Selasa , Juni 22 2021

Hadir RDP di DPRD Riau Pimpinan DPRD Bengkalis Minta Ada Aksi Nyata Bagi Petani Ubi Kayu

Wakil Ketua DPRD Bengkalis, Syahrial Basri ST MSi

PEKANBARU (RiauNews.com)-Rapat Dengar Pendapat (RDP) komisi II DPRD Riau dengan Perkumpulan Tani dan Nelayan Indonesia (Tanindo)  Riau, instansi terkait serta perusahaan pengguna tepung tapioka seperti PT RAPP, PT Indah Kiat dan PT Indofood Tbk, Rabu (18/3/21)  terlihat istimewa pasalnya RDP ini juga dihadiri oleh Wakil Ketua DPRD Riau Hardianto dan Wakil Ketua DPRD Kabupaten Bengkalis, Syahrial Basri.

Syahrial dalam RDP tersebut menegaskan jika ingin para petani ubi kayu sebagai bahan tepung tapioka,  sejahtera mesti ada langkah konkrit dari pemerintah baik dalam meningkatkan produksi maupun menyuport pasar ke perusahaan-perusahaan yang membutuhkan baik di dalam Provinsi Riau maupun diluar.

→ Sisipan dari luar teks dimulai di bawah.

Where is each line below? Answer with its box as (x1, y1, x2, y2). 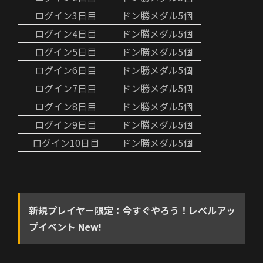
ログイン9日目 (35, 117, 96, 132)
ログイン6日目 (35, 63, 96, 77)
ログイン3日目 (35, 8, 96, 23)
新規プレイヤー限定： (29, 203, 123, 218)
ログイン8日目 (35, 99, 96, 114)
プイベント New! (29, 220, 102, 234)
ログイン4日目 (35, 26, 96, 41)
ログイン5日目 (35, 45, 96, 59)
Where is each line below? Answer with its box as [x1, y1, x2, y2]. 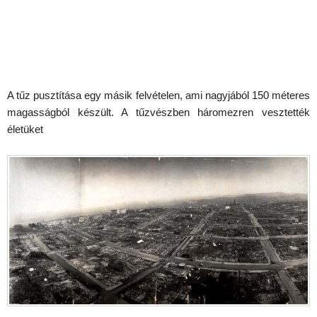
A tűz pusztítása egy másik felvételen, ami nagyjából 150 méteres [7, 88, 310, 101]
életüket [7, 122, 43, 135]
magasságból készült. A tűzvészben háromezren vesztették [7, 105, 310, 118]
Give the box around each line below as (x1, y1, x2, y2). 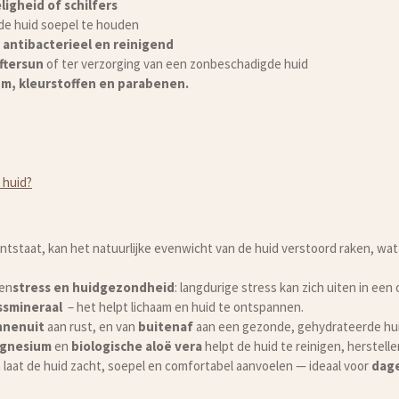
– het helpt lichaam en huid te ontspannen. (62, 297, 304, 315)
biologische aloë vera (71, 337, 202, 354)
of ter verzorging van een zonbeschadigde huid (43, 54, 308, 72)
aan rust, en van (45, 317, 138, 335)
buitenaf (138, 317, 193, 335)
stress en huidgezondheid (12, 278, 175, 296)
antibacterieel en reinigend (2, 35, 174, 53)
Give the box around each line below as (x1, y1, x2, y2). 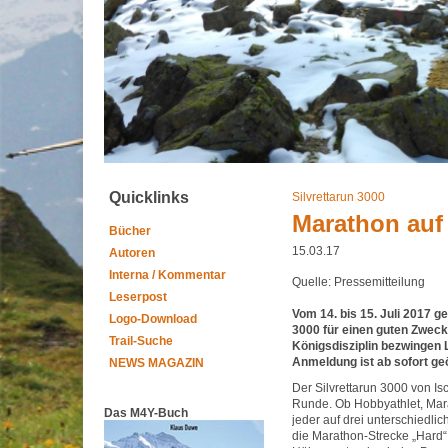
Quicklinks (109, 189, 189, 206)
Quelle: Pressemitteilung (292, 275, 425, 289)
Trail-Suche (109, 334, 173, 348)
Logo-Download (109, 312, 197, 326)
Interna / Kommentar (109, 268, 226, 282)
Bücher (109, 224, 151, 238)
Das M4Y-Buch (104, 406, 188, 420)
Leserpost (109, 290, 167, 304)
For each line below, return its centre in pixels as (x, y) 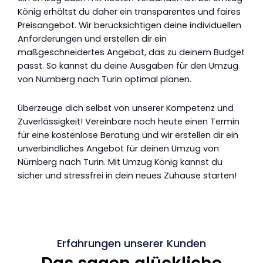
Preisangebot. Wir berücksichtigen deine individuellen (129, 26)
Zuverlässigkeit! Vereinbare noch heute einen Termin (129, 121)
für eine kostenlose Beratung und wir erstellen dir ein (128, 135)
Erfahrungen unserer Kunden (131, 244)
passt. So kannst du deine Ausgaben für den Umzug (128, 66)
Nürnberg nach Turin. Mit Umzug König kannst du (120, 162)
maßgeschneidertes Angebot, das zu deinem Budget (131, 53)
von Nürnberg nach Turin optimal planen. (104, 80)
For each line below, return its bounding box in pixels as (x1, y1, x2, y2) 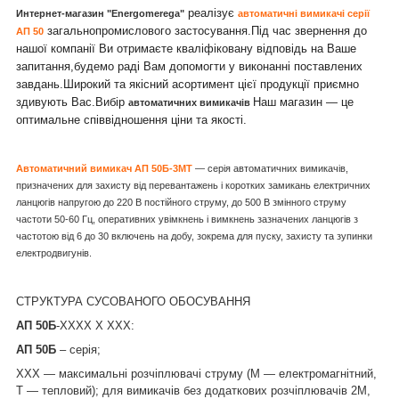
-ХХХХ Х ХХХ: (56, 318, 134, 332)
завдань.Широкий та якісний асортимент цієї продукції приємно (16, 77, 359, 91)
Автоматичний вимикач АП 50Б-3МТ (16, 162, 192, 174)
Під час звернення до (251, 23, 367, 37)
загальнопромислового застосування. (44, 23, 251, 37)
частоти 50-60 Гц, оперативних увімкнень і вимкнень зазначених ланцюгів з (16, 213, 358, 224)
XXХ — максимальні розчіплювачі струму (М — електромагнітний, (16, 366, 377, 380)
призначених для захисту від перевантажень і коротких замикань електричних (16, 179, 370, 191)

“Harusnya pemerintah melakukan intervensi terhadap para petani ubi kayu untuk kesejahteraan para petani, tapi dalam RDP tadi saya lihat Dinas Pertanian tidak memiliki langkah konkrit hanya mengulang keterangan-keterangan pihak-pihak yang bicara sebelumnya,” kata Syahrial usai RDP.

Menurut politisi Golkar ini intervensi perlu dilakukan bagaimana usaha pertanian tanaman ubi kayu ini tetap eksis salah satunya menekan biaya produksi petani dengan menyediakan rekayasa alat dan teknologi yang mendorong para petani ubi kayu bisa melakukan peningkatan produksi dan percepatan panen

“Misalnya panen dalam satu hektar hanya menghasilkan 40 ton dengan rekayasa dan teknologi mungkin hasil panen bisa ditingkatkan menjadi 80 sampai 100 ton. Termasuk lama waktu memanen misalnya memakan waktu tiga hari, bagaimana bisa menjadi satu hari

“Kalau saya berharap ada intervensi dari pemerintah dalam menyediakan peralatan untuk membantu petani yang sedang panen seperti mereka mengajukan apa-apa saja peralatan yang dibutuhkan ajukan permohonan ke dinas terkait untuk peminjaman alat atau alat ini diberikan dan dikelola oleh petani,” ujarnya.

Lanjut Syahrial persoalan yang dihadapi petani bahwa petani di Riau belum mampu menyediakan jumlah yang dibutuhkan industri karena tingginya biaya produksi jadi harus ada dorongan dari pemerintah serta pemetaan. Dari segi ketersedian lahan tidak ada persoalan namun untuk menekan biaya produksi salah satunya dengan cara lokasi mesti dekat dengan pabrik tapioka.

“Kalau misal daerah yang jauh dari dari perusahaan tersebut mungkin kalau ada yang mau bertanam singkong kita anjurkan jangan dulu karena tak tertutupi biaya produksi.  Kalau pabrik tapioka yang saat ini ada di Kandis Kabupaten Siak bolehlah karena tidak terlalu jauh dari perusahaan yang membutuhkan tapioka,” imbuhnya.